Cristoffer: With gammaSTAR, you can dive directly into a sequence. You can see the calculations from protocol to final pulse shape, and get instant feedback if you change one of the input parameters. All that is possible without installing anything on your computer! All you need is a modern web browser; you don’t even require internet access or access to our servers, because it’s all self-contained. The framework is really efficient thanks to graph structures, to the point that it even enables real-time imaging.

Matthias: You need a few hundred kilobytes to describe a full-fledged sequence. Furthermore, you can easily make it part of the DICOM header. With this piece of information, you, eventually, can take an image from a Siemens scanner and run exactly the same sequence on a Philips, GE or a Bruker system. It is a really huge effort to save all the MR physics in a relatively tiny container.

Cristoffer: We designed gammaSTAR to work on the scanner without having to compile a sequence. The sequence can still be changed after being loaded on a scanner. It can be adapted to cope with different hardware limitations. You can also change various other parameters such as slice positions and resolution or certain preparation modules. 

Matthias: With a web browser interface, we can really start to think about collaborative sequence development. The web-based technology of gammaSTAR makes it much easier to jointly develop sequences.

MRMH: Could you describe the process of developing a new gammaSTAR sequence?  What do I need to run it? 

Cristoffer: If you want to develop a gammaSTAR sequence, the best starting point is a sequence that already exists. Then you can add to that, parameterize it and connect it to your scanner. It will likely fail at the first try (a standard event in any pulse sequence development process) if you connect it right away. Therefore, you first need to debug it and run some checks to see whether all the events are physically feasible from a hardware point of view. Then you can export it to a JSON file and place it in a certain directory in your scanner workstation. If the runtime still passes after you hit the start button, you will obtain your measurement. You can choose to use the native reconstruction framework, or open alternatives. We’ve tried Gadgetron and it works nicely. 

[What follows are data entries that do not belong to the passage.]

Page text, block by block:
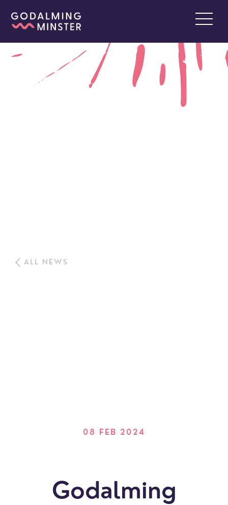
ALL NEWS
08 FEB 2024
Godalming
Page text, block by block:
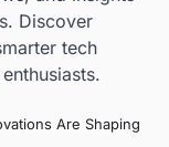
Discover
tech
Are Shaping
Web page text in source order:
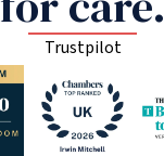
Trustpilot
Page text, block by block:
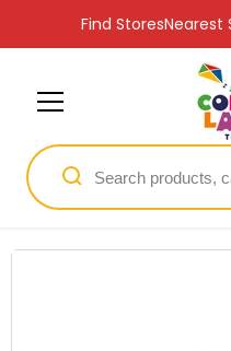
Find StoresNearest
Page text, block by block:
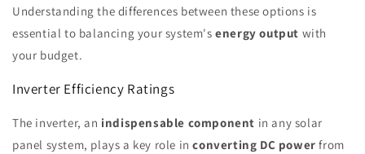
Understanding the differences between these options is
essential to balancing your system'senergy output with
your budget.
Inverter Efficiency Ratings
The inverter, an indispensable component in any solar
panel system, plays a key role inconverting DC power from
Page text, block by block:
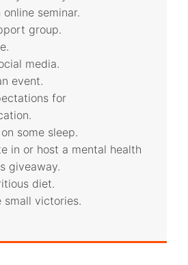
seminar.
group.
media.
event.
for
some sleep.
in or host a mental health
giveaway.
diet.
small victories.
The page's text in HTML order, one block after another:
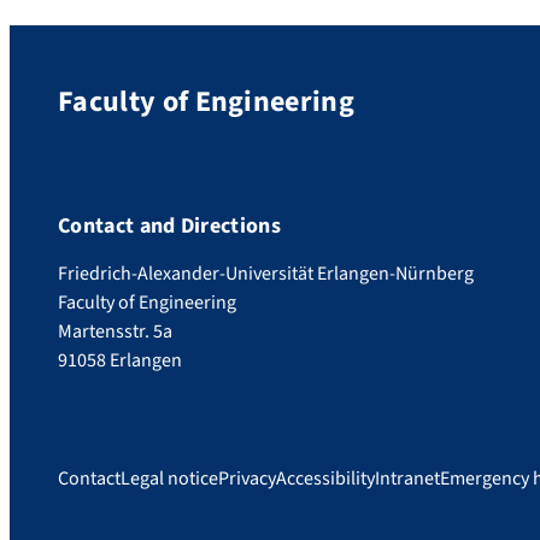
Faculty of Engineering
Contact and Directions
Friedrich-Alexander-Universität Erlangen-Nürnberg
Faculty of Engineering
Martensstr. 5a
91058 Erlangen
ContactLegal noticePrivacyAccessibilityIntranetEmergency
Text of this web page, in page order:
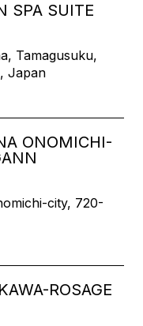
SPA SUITE
Tamagusuku,
Japan
ONOMICHI-
city, 720-
ROSAGE
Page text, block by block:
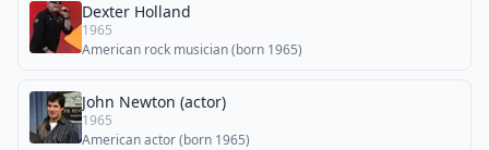
Dexter Holland
1965
American rock musician (born 1965)
John Newton (actor)
1965
American actor (born 1965)

Matthias: The gammaSTAR driver is a sequence that interprets the JSON file to run the hardware. Right now, this driver is implemented similar to a research sequence, and therefore requires a research license. Of course, the ideal solution would be for the driver to be legally part of the product of the manufacturers on all systems.

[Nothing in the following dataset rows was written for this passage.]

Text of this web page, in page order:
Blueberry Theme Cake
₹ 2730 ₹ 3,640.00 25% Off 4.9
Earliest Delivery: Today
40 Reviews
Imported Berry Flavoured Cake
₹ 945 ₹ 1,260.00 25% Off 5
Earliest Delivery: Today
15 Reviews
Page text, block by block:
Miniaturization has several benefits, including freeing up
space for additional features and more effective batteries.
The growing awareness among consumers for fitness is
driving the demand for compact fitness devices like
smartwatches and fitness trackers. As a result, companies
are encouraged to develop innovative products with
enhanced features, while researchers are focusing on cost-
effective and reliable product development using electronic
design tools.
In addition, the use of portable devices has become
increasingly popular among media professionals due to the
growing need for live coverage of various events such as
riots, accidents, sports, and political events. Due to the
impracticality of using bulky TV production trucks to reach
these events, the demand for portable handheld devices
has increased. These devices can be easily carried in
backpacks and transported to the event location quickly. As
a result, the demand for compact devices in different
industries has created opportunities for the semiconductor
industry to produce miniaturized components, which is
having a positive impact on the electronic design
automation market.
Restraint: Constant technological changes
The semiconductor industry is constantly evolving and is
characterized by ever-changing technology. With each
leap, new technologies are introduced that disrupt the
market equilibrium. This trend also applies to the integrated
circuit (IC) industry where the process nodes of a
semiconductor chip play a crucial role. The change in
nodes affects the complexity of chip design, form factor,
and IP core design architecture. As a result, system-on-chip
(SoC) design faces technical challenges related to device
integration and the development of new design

MRMH: How do you see publicly available pulse sequence descriptions facilitating reproducibility in MRI research? 

Matthias: In publications you can’t  adequately describe in all details what you’re doing and how the sequence works. This is their main limitation. When you try to implement something from another publication, you therefore find this to be really difficult. There are too many degrees of freedom and many different ways of implementing something, and much of this is not specified. Yet this information can make a huge difference to the outcome.  

Cristoffer: Currently, many techniques cluster around a specific vendor and a specific set of people who have a research agreement, and that research only takes place within this small cluster. Obviously, this is not good from the perspective of communicating pulse sequence development and many opportunities are missed due to this problem. Maybe we can repeat the success of the ISMRM Raw Data format (ISMRMRD) for pulse sequences. I hope to see an increase of related discussions at the ISMRM Annual Meetings. 

Matthias: We have three vendor-defined sub-communities in MRI. Within each community, it is relatively easy to share code. But, if you want to compare your method to existing state-of-the-art techniques, it is almost impossible to do this across sub-communities, because you would have to re-implement them. This is a problem I hope we can get rid of some day. We should be able to download pulse sequences from the web and run them on our scanner regardless of what brand we have.